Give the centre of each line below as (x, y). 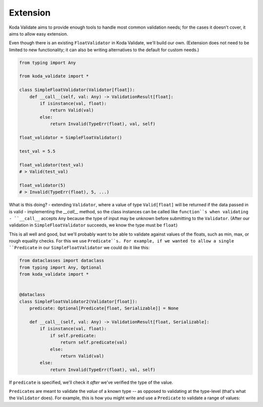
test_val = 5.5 (37, 151)
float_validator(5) (42, 185)
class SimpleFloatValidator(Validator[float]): (77, 90)
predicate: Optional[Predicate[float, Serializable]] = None (104, 308)
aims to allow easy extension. (38, 34)
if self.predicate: (73, 335)
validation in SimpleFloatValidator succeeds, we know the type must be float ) (93, 225)
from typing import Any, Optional (60, 267)
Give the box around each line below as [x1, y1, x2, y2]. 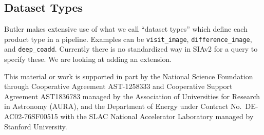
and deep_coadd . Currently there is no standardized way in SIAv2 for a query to [4, 43, 258, 54]
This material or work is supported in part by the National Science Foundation [4, 71, 253, 81]
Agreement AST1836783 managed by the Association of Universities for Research [4, 91, 260, 101]
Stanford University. [4, 121, 67, 131]
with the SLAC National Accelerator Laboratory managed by [60, 111, 254, 122]
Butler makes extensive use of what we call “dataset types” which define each [4, 24, 248, 34]
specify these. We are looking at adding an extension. [4, 54, 172, 64]
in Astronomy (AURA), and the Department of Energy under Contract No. [4, 101, 242, 111]

Requirement = From the records above, copy only the lines running from the line containing "validation in SimpleFloatValidator" to the line containing "Agreement AST1836783 managed", both ends included. Leave the pictures out.

Task answer =
validation in SimpleFloatValidator succeeds, we know the type must be float ) (93, 225)
from typing import Any, Optional (60, 267)
Give the box around each line below as [x1, y1, x2, y2]. 
and deep_coadd . Currently there is no standardized way in SIAv2 for a query to [4, 43, 258, 54]
This material or work is supported in part by the National Science Foundation [4, 71, 253, 81]
Agreement AST1836783 managed by the Association of Universities for Research [4, 91, 260, 101]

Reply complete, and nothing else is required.